* To do
Give all the lines below again, exactly, with no pictures.

Items listed in a dataset

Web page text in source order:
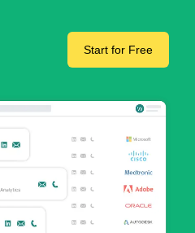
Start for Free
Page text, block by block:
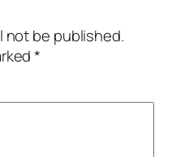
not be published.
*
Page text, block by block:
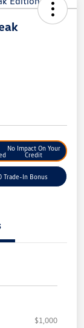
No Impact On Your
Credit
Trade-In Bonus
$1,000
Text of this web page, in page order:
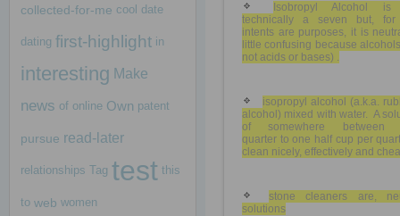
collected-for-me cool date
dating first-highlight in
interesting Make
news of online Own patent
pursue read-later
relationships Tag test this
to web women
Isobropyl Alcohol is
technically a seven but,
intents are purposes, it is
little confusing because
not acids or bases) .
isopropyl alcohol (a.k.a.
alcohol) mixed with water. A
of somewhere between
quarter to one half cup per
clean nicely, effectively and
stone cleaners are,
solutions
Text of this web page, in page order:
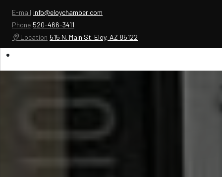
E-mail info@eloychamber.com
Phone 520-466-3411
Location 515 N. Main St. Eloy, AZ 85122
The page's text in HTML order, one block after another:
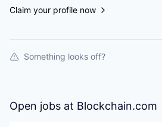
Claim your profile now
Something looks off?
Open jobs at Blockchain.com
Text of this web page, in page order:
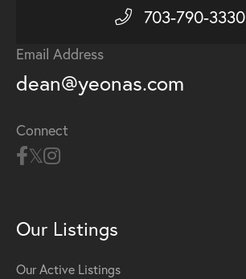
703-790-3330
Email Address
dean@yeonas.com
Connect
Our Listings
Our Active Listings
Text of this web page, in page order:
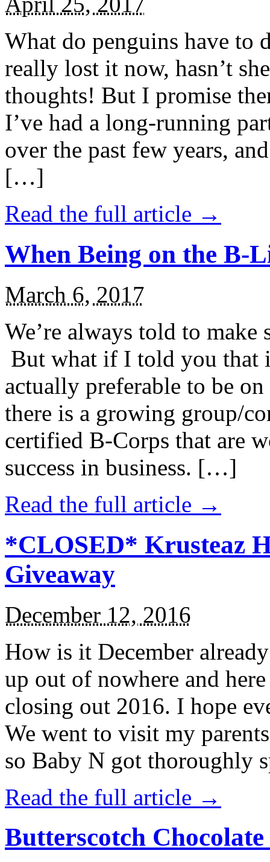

* Completed task
Web page text in source order:
Start for Free
Page text, block by block:
not be published.
*
Page text, block by block:
No Impact On Your
Credit
Trade-In Bonus
$1,000
Text of this web page, in page order:
collected-for-me cool date
dating first-highlight in
interesting Make
news of online Own patent
pursue read-later
relationships Tag test this
to web women
Isobropyl Alcohol is
technically a seven but,
intents are purposes, it is
little confusing because
not acids or bases) .
isopropyl alcohol (a.k.a.
alcohol) mixed with water. A
of somewhere between
quarter to one half cup per
clean nicely, effectively and
stone cleaners are,
solutions
Text of this web page, in page order:
E-mail info@eloychamber.com
Phone 520-466-3411
Location 515 N. Main St. Eloy, AZ 85122
The page's text in HTML order, one block after another:
Claim your profile now
Something looks off?
Open jobs at Blockchain.com
Text of this web page, in page order:
703-790-3330
Email Address
dean@yeonas.com
Connect
Our Listings
Our Active Listings
Text of this web page, in page order:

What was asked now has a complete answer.